(Collection entries)
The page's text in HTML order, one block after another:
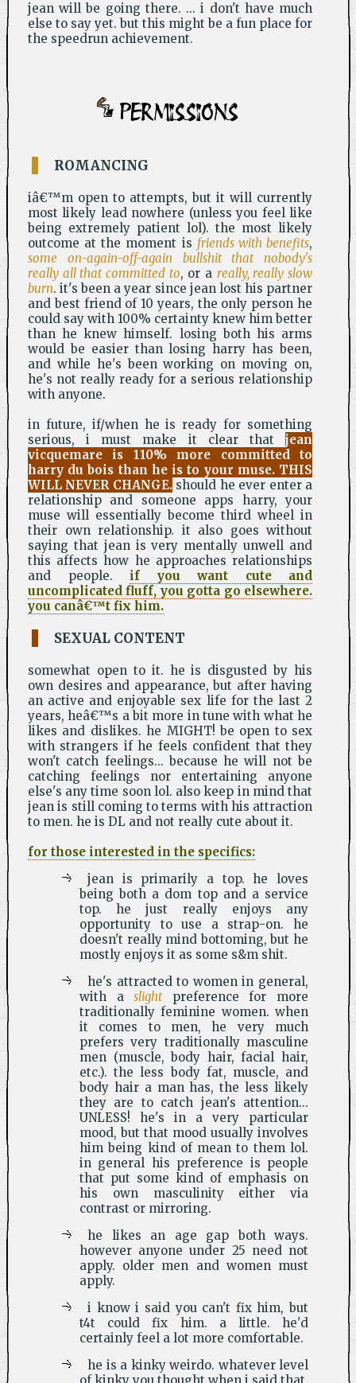
jean will be going there. ... i don't have much
else to say yet. but this might be a fun place for
the speedrun achievement.
PERMISSIONS
ROMANCING
iâ€™m open to attempts, but it will currently
most likely lead nowhere (unless you feel like
being extremely patient lol). the most likely
outcome at the moment is friends with benefits,
some on-again-off-again bullshit that nobody's
really all that committed to, or a really, really slow
burn. it's been a year since jean lost his partner
and best friend of 10 years, the only person he
could say with 100% certainty knew him better
than he knew himself. losing both his arms
would be easier than losing harry has been,
and while he's been working on moving on,
he's not really ready for a serious relationship
with anyone.
in future, if/when he is ready for something
serious, i must make it clear that jean
vicquemare is 110% more committed to
harry du bois than he is to your muse. THIS
WILL NEVER CHANGE.should he ever enter a
relationship and someone apps harry, your
muse will essentially become third wheel in
their own relationship. it also goes without
saying that jean is very mentally unwell and
this affects how he approaches relationships
and people. if you want cute and
uncomplicated fluff, you gotta go elsewhere.
you canâ€™t fix him.
SEXUAL CONTENT
somewhat open to it. he is disgusted by his
own desires and appearance, but after having
an active and enjoyable sex life for the last 2
years, heâ€™s a bit more in tune with what he
likes and dislikes. he MIGHT! be open to sex
with strangers if he feels confident that they
won't catch feelings... because he will not be
catching feelings nor entertaining anyone
else's any time soon lol. also keep in mind that
jean is still coming to terms with his attraction
to men. he is DL and not really cute about it.
for those interested in the specifics:
jean is primarily a top. he loves
being both a dom top and a service
top. he just really enjoys any
opportunity to use a strap-on. he
doesn't really mind bottoming, but he
mostly enjoys it as some s&m shit.
he's attracted to women in general,
with aslightpreference for more
traditionally feminine women. when
it comes to men, he very much
prefers very traditionally masculine
men (muscle, body hair, facial hair,
etc.). the less body fat, muscle, and
body hair a man has, the less likely
they are to catch jean's attention...
UNLESS! he's in a very particular
mood, but that mood usually involves
him being kind of mean to them lol.
in general his preference is people
that put some kind of emphasis on
his own masculinity either via
contrast or mirroring.
he likes an age gap both ways.
however anyone under 25 need not
apply. older men and women must
apply.
i know i said you can't fix him, but
t4t could fix him. a little. he'd
certainly feel a lot more comfortable.
he is a kinky weirdo. whatever level
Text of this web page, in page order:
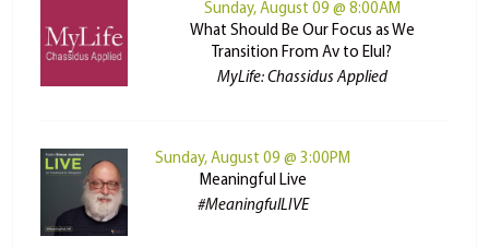
Sunday, August 09 @ 8:00AM
What Should Be Our Focus as We
Transition From Av to Elul?
MyLife: Chassidus Applied
Sunday, August 09 @ 3:00PM
Meaningful Live
#MeaningfulLIVE
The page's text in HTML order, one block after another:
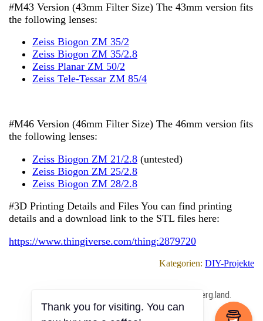
#M43 Version (43mm Filter Size) The 43mm version fits
the following lenses:
Zeiss Biogon ZM 35/2
Zeiss Biogon ZM 35/2.8
Zeiss Planar ZM 50/2
Zeiss Tele-Tessar ZM 85/4
#M46 Version (46mm Filter Size) The 46mm version fits
the following lenses:
Zeiss Biogon ZM 21/2.8 (untested)
Zeiss Biogon ZM 25/2.8
Zeiss Biogon ZM 28/2.8
#3D Printing Details and Files You can find printing
details and a download link to the STL files here:
https://www.thingiverse.com/thing:2879720
Kategorien: DIY-Projekte
All Content Copyrighted ⓒ 2013 – 2026 by berg.land.
Thank you for visiting. You can
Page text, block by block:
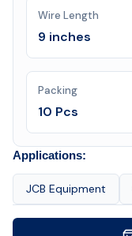
Wire Length
9 inches
Packing
10 Pcs
Applications:
JCB Equipment
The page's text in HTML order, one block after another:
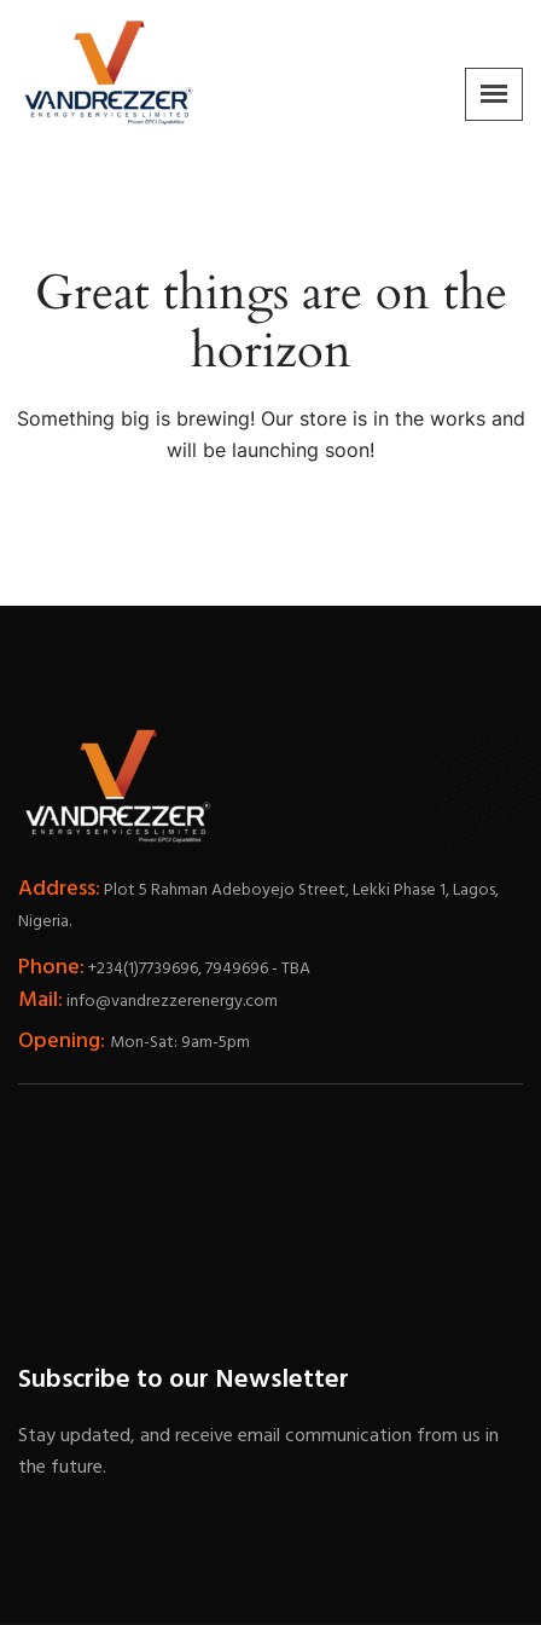
Great things are on the
horizon
Something big is brewing! Our store is in the works and
will be launching soon!
Address:Plot 5 Rahman Adeboyejo Street, Lekki Phase 1, Lagos,
Nigeria.
Phone:+234(1)7739696, 7949696 - TBA
Mail:info@vandrezzerenergy.com
Opening: Mon-Sat: 9am-5pm
Subscribe to our Newsletter
Stay updated, and receive email communication from us in
the future.
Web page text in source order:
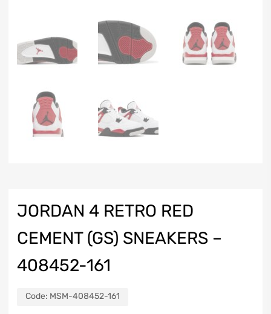
JORDAN 4 RETRO RED
CEMENT (GS) SNEAKERS –
408452-161
Code: MSM-408452-161
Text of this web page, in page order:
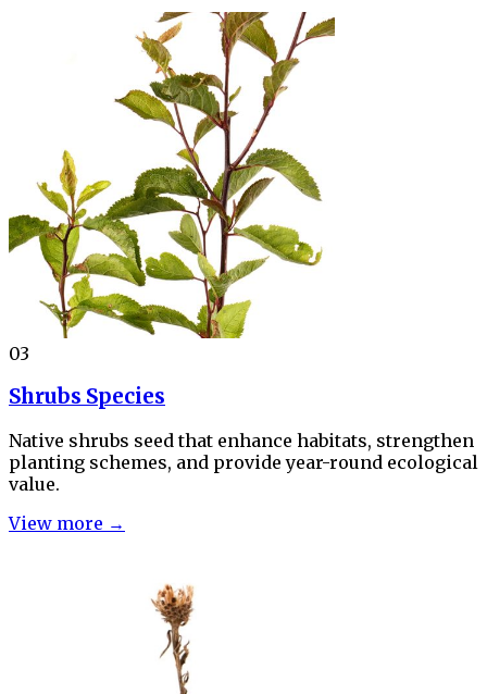
03
Shrubs Species
Native shrubs seed that enhance habitats, strengthen
planting schemes, and provide year-round ecological
value.
View more →
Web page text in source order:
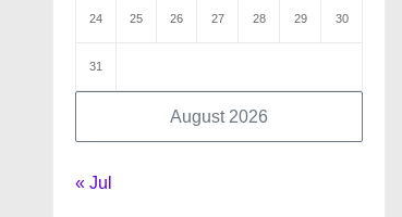
August 2026
24 25 26 27 28 29 30
31
« Jul
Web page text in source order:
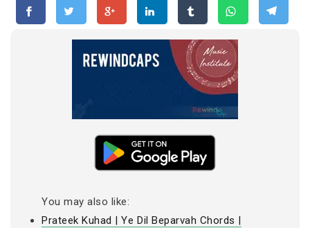
You may also like:
Prateek Kuhad | Ye Dil Beparvah Chords |
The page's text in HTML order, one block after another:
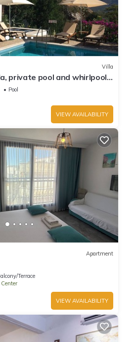
Villa
private pool and whirlpool,
views
Pool
VIEW AVAILABILITY
Apartment
Terrace
VIEW AVAILABILITY
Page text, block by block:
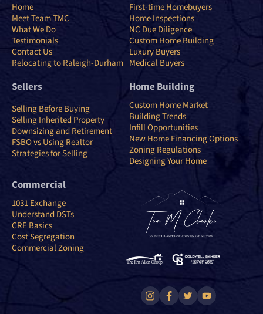
Home
Meet Team TMC
What We Do
Testimonials
Contact Us
Relocating to Raleigh-Durham
First-time Homebuyers
Home Inspections
NC Due Diligence
Custom Home Building
Luxury Buyers
Medical Buyers
Sellers
Selling Before Buying
Selling Inherited Property
Downsizing and Retirement
FSBO vs Using Realtor
Strategies for Selling
Home Building
Custom Home Market
Building Trends
Infill Opportunities
New Home Financing Options
Zoning Regulations
Designing Your Home
Commercial
1031 Exchange
Understand DSTs
CRE Basics
Cost Segregation
Commercial Zoning
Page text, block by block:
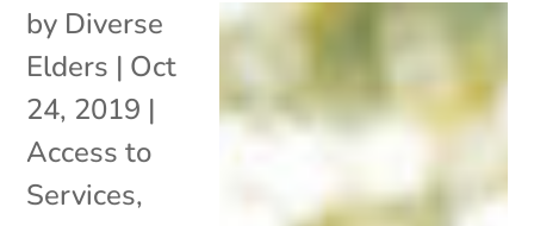
by Diverse
Elders | Oct
24, 2019 |
Access to
Services,
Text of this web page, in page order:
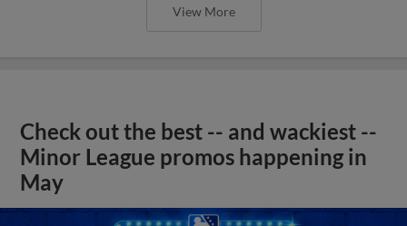
View More
Check out the best -- and wackiest --
Minor League promos happening in
May
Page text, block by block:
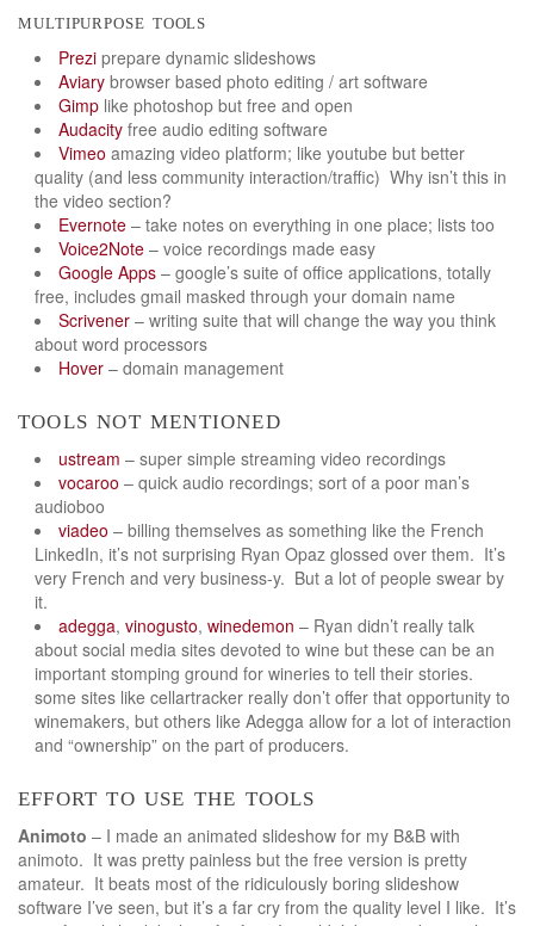
multipurpose tools
Prezi prepare dynamic slideshows
Aviary browser based photo editing / art software
Gimp like photoshop but free and open
Audacity free audio editing software
Vimeo amazing video platform; like youtube but better
quality (and less community interaction/traffic) Why isn’t this in
the video section?
Evernote – take notes on everything in one place; lists too
Voice2Note – voice recordings made easy
Google Apps – google’s suite of office applications, totally
free, includes gmail masked through your domain name
Scrivener – writing suite that will change the way you think
about word processors
Hover – domain management
tools not mentioned
ustream – super simple streaming video recordings
vocaroo – quick audio recordings; sort of a poor man’s
audioboo
viadeo – billing themselves as something like the French
LinkedIn, it’s not surprising Ryan Opaz glossed over them. It’s
very French and very business-y. But a lot of people swear by
it.
adegga, vinogusto, winedemon – Ryan didn’t really talk
about social media sites devoted to wine but these can be an
important stomping ground for wineries to tell their stories.
some sites like cellartracker really don’t offer that opportunity to
winemakers, but others like Adegga allow for a lot of interaction
and “ownership” on the part of producers.
effort to use the tools
Animoto – I made an animated slideshow for my B&B with
animoto. It was pretty painless but the free version is pretty
amateur. It beats most of the ridiculously boring slideshow
software I’ve seen, but it’s a far cry from the quality level I like. It’s
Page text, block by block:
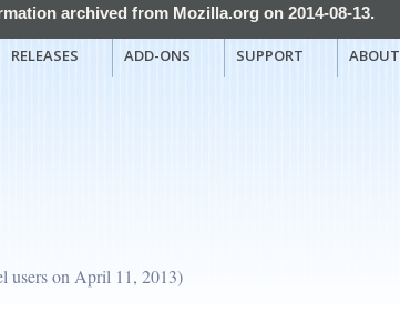
archived from Mozilla.org on 2014-08-13.
RELEASES ADD-ONS SUPPORT ABOUT
users on April 11, 2013)
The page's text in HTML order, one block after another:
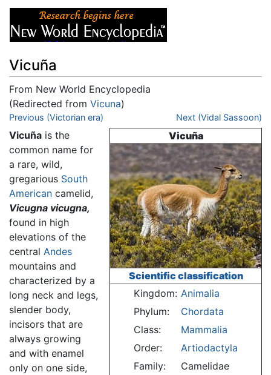
Vicuña
From New World Encyclopedia
(Redirected from Vicuna)
Jump to:navigation,
Previous (Victorian era) Next (Vidal Sassoon)
Vicuña
Scientific classification
Kingdom: Animalia
Phylum:
Chordata
Class:
Mammalia
Order:
Artiodactyla
Family:
Camelidae
Vicuña is the
common name for
a rare, wild,
gregarious South
American camelid,
Vicugna vicugna,
found in high
elevations of the
central Andes
mountains and
characterized by a
long neck and legs,
slender body,
incisors that are
always growing
and with enamel
only on one side,
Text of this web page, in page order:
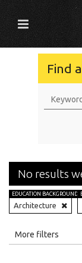
Find
No results
EDUCATION BACKGROUND
Architecture
All
More filters
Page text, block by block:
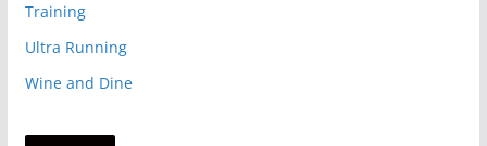
Training
Ultra Running
Wine and Dine
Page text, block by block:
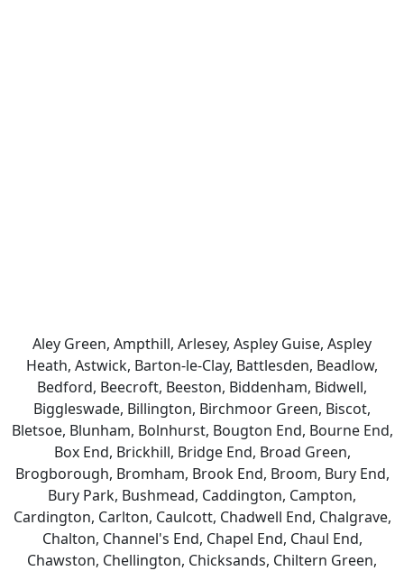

> Task directions: Both the line above containing "quality (and less" and the line containing "Ultra Running" belong in the copy, along with every line between them; print these exactly and omit the pictures.

> Your solution:
quality (and less community interaction/traffic) Why isn’t this in
the video section?
Evernote – take notes on everything in one place; lists too
Voice2Note – voice recordings made easy
Google Apps – google’s suite of office applications, totally
free, includes gmail masked through your domain name
Scrivener – writing suite that will change the way you think
about word processors
Hover – domain management
tools not mentioned
ustream – super simple streaming video recordings
vocaroo – quick audio recordings; sort of a poor man’s
audioboo
viadeo – billing themselves as something like the French
LinkedIn, it’s not surprising Ryan Opaz glossed over them. It’s
very French and very business-y. But a lot of people swear by
it.
adegga, vinogusto, winedemon – Ryan didn’t really talk
about social media sites devoted to wine but these can be an
important stomping ground for wineries to tell their stories.
some sites like cellartracker really don’t offer that opportunity to
winemakers, but others like Adegga allow for a lot of interaction
and “ownership” on the part of producers.
effort to use the tools
Animoto – I made an animated slideshow for my B&B with
animoto. It was pretty painless but the free version is pretty
amateur. It beats most of the ridiculously boring slideshow
software I’ve seen, but it’s a far cry from the quality level I like. It’s
Page text, block by block:
archived from Mozilla.org on 2014-08-13.
RELEASES ADD-ONS SUPPORT ABOUT
users on April 11, 2013)
The page's text in HTML order, one block after another:
Vicuña
From New World Encyclopedia
(Redirected from Vicuna)
Jump to:navigation,
Previous (Victorian era) Next (Vidal Sassoon)
Vicuña
Scientific classification
Kingdom: Animalia
Phylum:
Chordata
Class:
Mammalia
Order:
Artiodactyla
Family:
Camelidae
Vicuña is the
common name for
a rare, wild,
gregarious South
American camelid,
Vicugna vicugna,
found in high
elevations of the
central Andes
mountains and
characterized by a
long neck and legs,
slender body,
incisors that are
always growing
and with enamel
only on one side,
Text of this web page, in page order:
Find
No results
EDUCATION BACKGROUND
Architecture
All
More filters
Page text, block by block:
Training
Ultra Running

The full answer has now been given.